Paul Chan Htoo Sang
Grinnell College students protest the school's appeal to the NLRB, which threatens their ability to engage in collective bargaining as student workers.
Grinnell College, a liberal arts school known for its vocal commitment to progressive politics, is appealing a National Labor Relations Board (NLRB) decision which gives student workers at private colleges and universities the right to collectively bargain. The outcome could affect undergraduate and graduate workers across the country.
The Iowa college, which has a nearly two billion dollar endowment, argues that a decision by an NLRB regional director affirming the rights of these workers to organize “represents an extreme and wholly unjustifiable extension” of an earlier national ruling.
But Grinnell’s appeal, which seeks to overturn that earlier ruling, has brought the ire of labor advocates, as well as many students and alumni.
“It just seems so contrary to the values that the college prints in its brochures to be opposing the efforts of [dining workers in] the student union,” says Scott Olson, a 2015 alum who has campaigned to organize graduate students at the University of Iowa. “A lot of us have just been very saddened and dismayed to discover that the college isn’t willing to put its money where its mouth is.”
Olson has publicly supported the union’s unionization efforts.

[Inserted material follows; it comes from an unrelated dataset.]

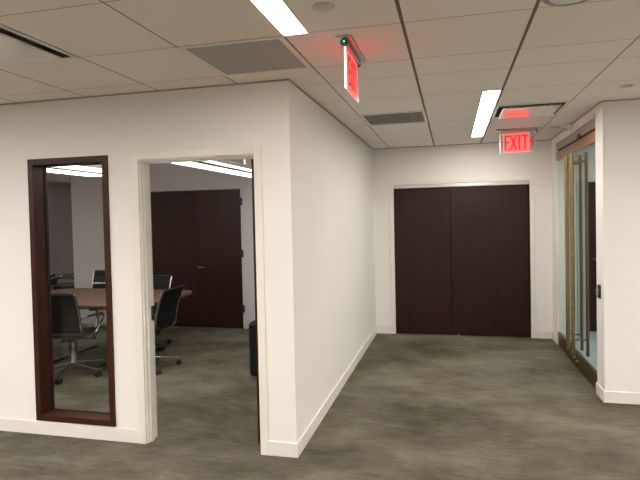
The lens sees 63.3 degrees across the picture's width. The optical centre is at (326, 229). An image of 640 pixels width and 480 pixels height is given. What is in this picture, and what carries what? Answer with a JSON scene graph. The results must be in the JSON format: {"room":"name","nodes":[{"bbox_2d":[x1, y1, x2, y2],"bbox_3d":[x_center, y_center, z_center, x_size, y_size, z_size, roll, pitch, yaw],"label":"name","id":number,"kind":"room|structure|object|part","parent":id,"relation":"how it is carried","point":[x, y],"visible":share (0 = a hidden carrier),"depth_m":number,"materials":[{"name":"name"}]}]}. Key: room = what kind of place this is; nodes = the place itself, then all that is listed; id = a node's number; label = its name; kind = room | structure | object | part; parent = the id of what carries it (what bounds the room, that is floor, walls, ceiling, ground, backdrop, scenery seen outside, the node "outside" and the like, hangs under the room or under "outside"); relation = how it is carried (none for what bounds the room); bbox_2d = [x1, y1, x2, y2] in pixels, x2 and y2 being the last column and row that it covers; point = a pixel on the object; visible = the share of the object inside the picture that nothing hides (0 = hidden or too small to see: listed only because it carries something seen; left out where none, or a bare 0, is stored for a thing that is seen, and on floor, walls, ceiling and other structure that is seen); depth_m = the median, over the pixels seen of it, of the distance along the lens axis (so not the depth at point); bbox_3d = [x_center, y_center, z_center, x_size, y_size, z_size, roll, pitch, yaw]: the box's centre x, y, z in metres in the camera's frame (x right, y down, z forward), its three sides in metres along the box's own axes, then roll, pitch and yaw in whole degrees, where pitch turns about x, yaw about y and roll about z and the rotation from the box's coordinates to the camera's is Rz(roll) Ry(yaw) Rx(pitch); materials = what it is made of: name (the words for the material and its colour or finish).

He was one of three alumni who co-wrote a December 3 op-ed published in the Des Moines Register. “If Grinnell College truly cares about social justice, it will respect its students, their election, and the results,” they wrote.
In 2016, student cafeteria workers founded the Union of Grinnell Student Dining Workers, the first independently organized undergraduate union in the United States. Since its creation, the union has pushed to include high school student workers and has negotiated a series of raises for student dining services workers.

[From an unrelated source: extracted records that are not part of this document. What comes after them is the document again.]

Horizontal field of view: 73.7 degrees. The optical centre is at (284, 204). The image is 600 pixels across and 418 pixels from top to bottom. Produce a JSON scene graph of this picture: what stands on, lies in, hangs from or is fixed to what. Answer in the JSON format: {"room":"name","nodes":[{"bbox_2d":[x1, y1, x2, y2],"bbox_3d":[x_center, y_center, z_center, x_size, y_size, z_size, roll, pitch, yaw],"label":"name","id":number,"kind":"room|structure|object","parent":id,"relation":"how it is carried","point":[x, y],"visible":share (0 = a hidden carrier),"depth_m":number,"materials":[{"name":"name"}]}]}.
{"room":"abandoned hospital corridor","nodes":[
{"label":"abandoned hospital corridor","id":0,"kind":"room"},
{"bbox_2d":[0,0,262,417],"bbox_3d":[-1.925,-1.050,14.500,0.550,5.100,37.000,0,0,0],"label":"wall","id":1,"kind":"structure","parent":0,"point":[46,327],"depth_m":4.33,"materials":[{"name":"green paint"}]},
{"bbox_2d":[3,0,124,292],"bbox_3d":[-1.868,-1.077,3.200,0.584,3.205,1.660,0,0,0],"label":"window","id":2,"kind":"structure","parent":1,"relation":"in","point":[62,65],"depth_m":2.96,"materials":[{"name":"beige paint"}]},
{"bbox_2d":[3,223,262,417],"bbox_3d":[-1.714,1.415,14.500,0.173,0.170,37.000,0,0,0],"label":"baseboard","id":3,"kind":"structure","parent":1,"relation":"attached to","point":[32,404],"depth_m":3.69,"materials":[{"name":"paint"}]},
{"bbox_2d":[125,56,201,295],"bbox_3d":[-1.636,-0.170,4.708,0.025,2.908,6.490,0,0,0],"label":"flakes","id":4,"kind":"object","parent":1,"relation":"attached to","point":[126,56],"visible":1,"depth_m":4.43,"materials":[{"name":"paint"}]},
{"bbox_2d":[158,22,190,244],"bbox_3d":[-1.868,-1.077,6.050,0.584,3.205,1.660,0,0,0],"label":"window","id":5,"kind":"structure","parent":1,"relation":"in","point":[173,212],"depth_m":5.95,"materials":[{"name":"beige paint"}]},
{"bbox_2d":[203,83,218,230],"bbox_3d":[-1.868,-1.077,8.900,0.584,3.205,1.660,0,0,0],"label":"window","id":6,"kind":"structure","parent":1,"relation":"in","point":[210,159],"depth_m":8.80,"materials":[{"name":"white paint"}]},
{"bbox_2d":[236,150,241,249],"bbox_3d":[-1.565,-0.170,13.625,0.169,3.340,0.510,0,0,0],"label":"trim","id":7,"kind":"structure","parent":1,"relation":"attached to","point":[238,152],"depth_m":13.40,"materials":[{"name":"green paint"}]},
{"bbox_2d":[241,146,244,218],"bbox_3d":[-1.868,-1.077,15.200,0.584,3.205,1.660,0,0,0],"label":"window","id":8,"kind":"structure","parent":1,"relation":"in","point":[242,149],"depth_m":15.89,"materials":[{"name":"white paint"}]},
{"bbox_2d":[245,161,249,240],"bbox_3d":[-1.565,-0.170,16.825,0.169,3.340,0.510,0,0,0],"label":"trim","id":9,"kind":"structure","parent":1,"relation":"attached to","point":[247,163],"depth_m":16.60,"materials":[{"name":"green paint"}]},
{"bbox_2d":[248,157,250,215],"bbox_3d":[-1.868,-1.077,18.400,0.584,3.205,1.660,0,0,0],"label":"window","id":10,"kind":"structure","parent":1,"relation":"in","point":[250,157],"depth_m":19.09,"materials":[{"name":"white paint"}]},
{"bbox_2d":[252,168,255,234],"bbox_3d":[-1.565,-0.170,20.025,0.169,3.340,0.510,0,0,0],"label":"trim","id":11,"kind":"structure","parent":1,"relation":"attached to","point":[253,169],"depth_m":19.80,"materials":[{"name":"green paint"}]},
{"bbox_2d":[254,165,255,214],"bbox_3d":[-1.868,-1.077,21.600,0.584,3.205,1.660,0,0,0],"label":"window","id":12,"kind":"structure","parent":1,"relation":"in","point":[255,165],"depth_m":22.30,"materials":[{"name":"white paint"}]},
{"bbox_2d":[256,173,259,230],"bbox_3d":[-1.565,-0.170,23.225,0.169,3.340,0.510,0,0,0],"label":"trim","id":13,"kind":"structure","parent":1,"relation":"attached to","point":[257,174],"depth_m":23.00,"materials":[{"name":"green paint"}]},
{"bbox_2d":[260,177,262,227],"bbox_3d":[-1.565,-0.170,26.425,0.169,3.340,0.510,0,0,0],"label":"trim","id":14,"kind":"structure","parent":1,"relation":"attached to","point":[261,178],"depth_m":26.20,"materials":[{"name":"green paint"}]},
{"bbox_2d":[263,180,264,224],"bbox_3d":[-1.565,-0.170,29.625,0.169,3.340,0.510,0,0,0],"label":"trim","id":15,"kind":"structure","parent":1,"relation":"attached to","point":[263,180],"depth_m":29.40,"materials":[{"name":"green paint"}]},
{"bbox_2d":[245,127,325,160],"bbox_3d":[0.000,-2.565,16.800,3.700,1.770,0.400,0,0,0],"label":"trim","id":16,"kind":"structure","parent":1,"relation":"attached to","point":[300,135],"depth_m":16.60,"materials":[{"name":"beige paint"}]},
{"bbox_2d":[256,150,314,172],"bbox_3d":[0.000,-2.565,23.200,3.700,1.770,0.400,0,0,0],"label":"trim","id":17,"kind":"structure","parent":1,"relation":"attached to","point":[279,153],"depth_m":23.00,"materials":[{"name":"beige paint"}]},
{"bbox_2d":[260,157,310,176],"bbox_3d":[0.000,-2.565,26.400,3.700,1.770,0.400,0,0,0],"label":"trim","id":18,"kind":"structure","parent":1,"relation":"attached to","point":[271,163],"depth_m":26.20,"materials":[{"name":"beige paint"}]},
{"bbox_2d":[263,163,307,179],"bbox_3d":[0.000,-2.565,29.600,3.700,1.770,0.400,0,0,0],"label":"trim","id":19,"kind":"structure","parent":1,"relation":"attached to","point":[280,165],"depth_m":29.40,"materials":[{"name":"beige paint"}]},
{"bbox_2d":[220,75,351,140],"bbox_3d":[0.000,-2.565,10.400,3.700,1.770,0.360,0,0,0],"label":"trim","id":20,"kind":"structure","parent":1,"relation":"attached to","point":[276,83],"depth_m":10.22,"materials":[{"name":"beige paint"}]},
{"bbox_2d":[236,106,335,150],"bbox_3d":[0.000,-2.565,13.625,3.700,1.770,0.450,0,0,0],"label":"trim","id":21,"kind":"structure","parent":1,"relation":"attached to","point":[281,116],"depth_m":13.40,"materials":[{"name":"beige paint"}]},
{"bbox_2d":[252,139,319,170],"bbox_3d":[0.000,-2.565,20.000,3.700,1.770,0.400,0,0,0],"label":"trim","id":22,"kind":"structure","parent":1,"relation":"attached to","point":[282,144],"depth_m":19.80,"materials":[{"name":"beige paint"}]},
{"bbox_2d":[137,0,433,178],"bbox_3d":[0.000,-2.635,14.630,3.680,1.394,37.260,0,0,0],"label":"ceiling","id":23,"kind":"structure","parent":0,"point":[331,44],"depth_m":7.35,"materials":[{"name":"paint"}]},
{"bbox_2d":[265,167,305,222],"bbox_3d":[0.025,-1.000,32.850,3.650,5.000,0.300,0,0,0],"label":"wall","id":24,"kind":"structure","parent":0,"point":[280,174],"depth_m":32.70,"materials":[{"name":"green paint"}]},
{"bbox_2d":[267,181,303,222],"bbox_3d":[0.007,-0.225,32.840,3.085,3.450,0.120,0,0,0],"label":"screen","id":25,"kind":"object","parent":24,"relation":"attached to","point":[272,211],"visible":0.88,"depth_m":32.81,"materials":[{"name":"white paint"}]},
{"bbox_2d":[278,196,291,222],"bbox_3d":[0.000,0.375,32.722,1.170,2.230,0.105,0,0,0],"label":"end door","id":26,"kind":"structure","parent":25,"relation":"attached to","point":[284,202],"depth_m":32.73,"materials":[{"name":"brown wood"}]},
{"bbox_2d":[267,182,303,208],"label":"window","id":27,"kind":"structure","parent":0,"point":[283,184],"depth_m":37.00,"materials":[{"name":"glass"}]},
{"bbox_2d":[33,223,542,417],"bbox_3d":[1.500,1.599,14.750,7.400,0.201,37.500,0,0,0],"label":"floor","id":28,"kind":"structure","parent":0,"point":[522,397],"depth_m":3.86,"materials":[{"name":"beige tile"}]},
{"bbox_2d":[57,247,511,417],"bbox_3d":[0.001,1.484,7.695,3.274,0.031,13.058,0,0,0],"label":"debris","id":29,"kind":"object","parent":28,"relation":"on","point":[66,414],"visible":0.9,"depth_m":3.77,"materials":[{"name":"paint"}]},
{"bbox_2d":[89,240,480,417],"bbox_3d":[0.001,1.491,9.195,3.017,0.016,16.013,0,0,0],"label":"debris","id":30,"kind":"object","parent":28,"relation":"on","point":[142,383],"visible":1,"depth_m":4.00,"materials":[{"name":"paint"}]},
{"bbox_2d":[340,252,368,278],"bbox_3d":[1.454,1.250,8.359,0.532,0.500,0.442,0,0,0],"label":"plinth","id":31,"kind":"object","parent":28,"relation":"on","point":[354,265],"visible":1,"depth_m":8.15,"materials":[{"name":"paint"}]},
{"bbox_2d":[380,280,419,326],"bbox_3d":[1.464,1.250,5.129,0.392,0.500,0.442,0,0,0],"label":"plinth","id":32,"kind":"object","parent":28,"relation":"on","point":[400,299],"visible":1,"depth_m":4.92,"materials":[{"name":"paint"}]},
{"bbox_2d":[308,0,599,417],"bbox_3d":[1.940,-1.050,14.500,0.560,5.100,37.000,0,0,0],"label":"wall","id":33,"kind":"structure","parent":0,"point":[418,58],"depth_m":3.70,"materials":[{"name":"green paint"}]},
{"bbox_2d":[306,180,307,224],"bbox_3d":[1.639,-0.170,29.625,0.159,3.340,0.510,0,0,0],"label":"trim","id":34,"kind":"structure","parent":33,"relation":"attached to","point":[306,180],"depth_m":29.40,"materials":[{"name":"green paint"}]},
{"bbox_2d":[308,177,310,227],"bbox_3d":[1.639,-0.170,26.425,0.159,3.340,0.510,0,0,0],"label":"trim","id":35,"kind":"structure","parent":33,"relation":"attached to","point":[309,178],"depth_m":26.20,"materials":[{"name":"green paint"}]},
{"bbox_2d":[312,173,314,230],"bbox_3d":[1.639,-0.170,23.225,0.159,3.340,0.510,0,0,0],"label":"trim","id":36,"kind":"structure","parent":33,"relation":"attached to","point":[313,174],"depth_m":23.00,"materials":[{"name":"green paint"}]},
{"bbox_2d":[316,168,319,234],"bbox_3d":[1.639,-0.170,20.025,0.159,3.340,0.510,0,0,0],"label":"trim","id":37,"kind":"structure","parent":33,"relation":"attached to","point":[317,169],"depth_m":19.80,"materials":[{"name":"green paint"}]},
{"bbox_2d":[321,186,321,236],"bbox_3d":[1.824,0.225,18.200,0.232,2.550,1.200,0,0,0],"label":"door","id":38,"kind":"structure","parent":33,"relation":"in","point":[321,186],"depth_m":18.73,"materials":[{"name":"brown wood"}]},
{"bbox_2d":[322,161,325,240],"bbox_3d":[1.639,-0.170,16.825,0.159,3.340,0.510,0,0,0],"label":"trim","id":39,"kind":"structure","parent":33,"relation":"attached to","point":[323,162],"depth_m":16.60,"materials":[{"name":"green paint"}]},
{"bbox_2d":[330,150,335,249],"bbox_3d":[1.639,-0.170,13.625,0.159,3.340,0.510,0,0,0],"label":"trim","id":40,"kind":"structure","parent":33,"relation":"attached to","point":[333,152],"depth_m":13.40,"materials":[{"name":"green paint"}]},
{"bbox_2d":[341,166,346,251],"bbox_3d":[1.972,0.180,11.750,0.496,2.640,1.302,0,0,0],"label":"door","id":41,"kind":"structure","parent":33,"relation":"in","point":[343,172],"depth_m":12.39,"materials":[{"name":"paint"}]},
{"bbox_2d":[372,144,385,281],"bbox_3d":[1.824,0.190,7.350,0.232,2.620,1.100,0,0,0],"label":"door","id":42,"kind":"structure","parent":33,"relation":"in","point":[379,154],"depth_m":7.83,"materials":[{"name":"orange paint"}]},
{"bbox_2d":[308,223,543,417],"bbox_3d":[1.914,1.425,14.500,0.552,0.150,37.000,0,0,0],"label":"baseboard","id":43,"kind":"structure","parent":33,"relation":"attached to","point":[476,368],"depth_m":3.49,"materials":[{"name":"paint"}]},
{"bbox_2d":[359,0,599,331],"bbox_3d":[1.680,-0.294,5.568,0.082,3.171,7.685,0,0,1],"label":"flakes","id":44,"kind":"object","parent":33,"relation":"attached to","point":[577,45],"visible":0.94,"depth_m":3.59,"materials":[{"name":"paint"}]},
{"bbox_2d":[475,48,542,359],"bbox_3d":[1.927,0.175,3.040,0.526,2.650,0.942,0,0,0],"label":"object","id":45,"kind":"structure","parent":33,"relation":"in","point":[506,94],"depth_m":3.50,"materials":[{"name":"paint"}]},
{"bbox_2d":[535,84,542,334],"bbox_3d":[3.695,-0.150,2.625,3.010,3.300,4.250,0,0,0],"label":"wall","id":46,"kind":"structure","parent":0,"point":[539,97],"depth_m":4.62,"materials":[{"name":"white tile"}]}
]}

“Student workers . . . deserve a collective and powerful say at the table,” says Sam Xu, a member of the union’s executive board.
But the dining workers union’s recent attempt to broaden its scope to cover all student workers has been met with resistance. As far back as April, the college stated that it would “oppose the intrusion of collective bargaining into the educational relationship.”
In a hearing arbitrated by Region 18 of the NLRB on October 17 and 18, the student union—without legal representation—argued its case for an election to expand the union. The regional NLRB ruled in favor of the union, and on November 27, 274 of the 366 student workers who cast ballots voted to broaden the scope of the union. Union leaders celebrated the overwhelming win but acknowledged in a press release that “the road ahead is a difficult one.”
“It just seems so contrary to the values that the college prints in its brochures.”
Just days after the election, the road turned rocky when the school announced plans to follow through on its appeal to the regional NLRB’s decision to the full national board, which under Trump has issued rulings hostile to unions. The college lawyered up, adding Proskauer Rose, a law firm with a history of combatting unions, to its legal arsenal.
The dispute is relevant not only to students at Grinnell, but to undergraduate and graduate student workers across the country.
According to the Coalition of Graduate Employee Unions, student unionization efforts are underway at twenty-four U.S. universities. Half of the universities listed are private, including Harvard, Yale, Columbia, and Brown, meaning they could be affected if Grinnell’s appeal is successful.
In August 2016, the NLRB—then staffed with Obama appointees—ruled that resident assistants and teaching assistants at private colleges and universities counted as employees and were protected by the National Labor Relations Act. The decision, Columbia I, extended the right to collectively bargain to students across the United States.
Now, Grinnell College is basing its appeal to the NLRB on grounds that the 2016 ruling was incorrect. This gives Trump’s NLRB the chance to overturn Columbia I.
Sharyn Obsatz—who graduated from Grinnell in 1993 and currently serves on the executive board of Santa Monica College’s faculty union—is angered by the college’s decision to appeal to the conservative NLRB. “[Grinnell] is inviting Trump onto campus . . . and not just Grinnell’s campus, but university campuses across the country,” she says.
Grinnell’s legal position explicitly relies on the conservative makeup of the current board. In its motion to stop the union’s recent election, lawyers for the college highlighted the importance of the conservative board, writing in one motion that “since Columbia I was decided in August 2016, the Board’s composition has changed dramatically.”
In response to a request for comment on the potential consequences of its appeal, Grinnell spokeswoman Debra Lukehart passed along a statement arguing that including all student workers “would undermine the college’s core educational mission and culture.” The statement did not address the appeal’s wider political implications.
For its part, union leaders say they will continue to push for dialogue with the college—and to publicly protest the school’s position.
“[We] will not be scared off by Grinnell’s illegal threats, and the shady tactics of its union-busting lawyers,” the union said in December 11 statement. “We will continue to agitate and organize to convince the Grinnell administration to respect students’ democratic decision and come to the bargaining table.”